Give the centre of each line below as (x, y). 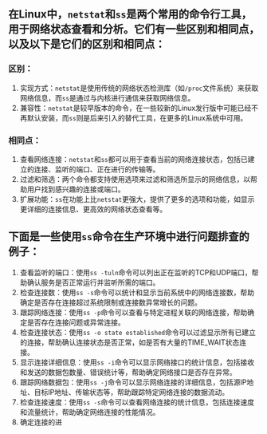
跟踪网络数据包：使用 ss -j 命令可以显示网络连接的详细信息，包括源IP (133, 382)
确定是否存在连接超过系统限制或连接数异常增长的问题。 (110, 302)
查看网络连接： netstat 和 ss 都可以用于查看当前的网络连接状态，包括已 (134, 159)
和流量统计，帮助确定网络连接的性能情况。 (90, 412)
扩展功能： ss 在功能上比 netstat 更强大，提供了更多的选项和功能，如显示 (137, 199)
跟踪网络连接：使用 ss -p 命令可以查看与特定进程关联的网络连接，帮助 (133, 312)
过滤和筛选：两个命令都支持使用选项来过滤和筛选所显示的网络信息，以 (135, 179)
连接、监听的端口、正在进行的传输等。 (97, 169)
____________
_Requirement_
Type the material out again exactly. Skip the pictures.

_Answer section_
Give the centre of each line below as (x, y). 
跟踪网络数据包：使用 ss -j 命令可以显示网络连接的详细信息，包括源IP (133, 382)
确定是否存在连接超过系统限制或连接数异常增长的问题。 (110, 302)
查看网络连接： netstat 和 ss 都可以用于查看当前的网络连接状态，包括已 (134, 159)
和流量统计，帮助确定网络连接的性能情况。 (90, 412)
扩展功能： ss 在功能上比 netstat 更强大，提供了更多的选项和功能，如显示 (137, 199)
跟踪网络连接：使用 ss -p 命令可以查看与特定进程关联的网络连接，帮助 (133, 312)
过滤和筛选：两个命令都支持使用选项来过滤和筛选所显示的网络信息，以 (135, 179)
连接、监听的端口、正在进行的传输等。 (97, 169)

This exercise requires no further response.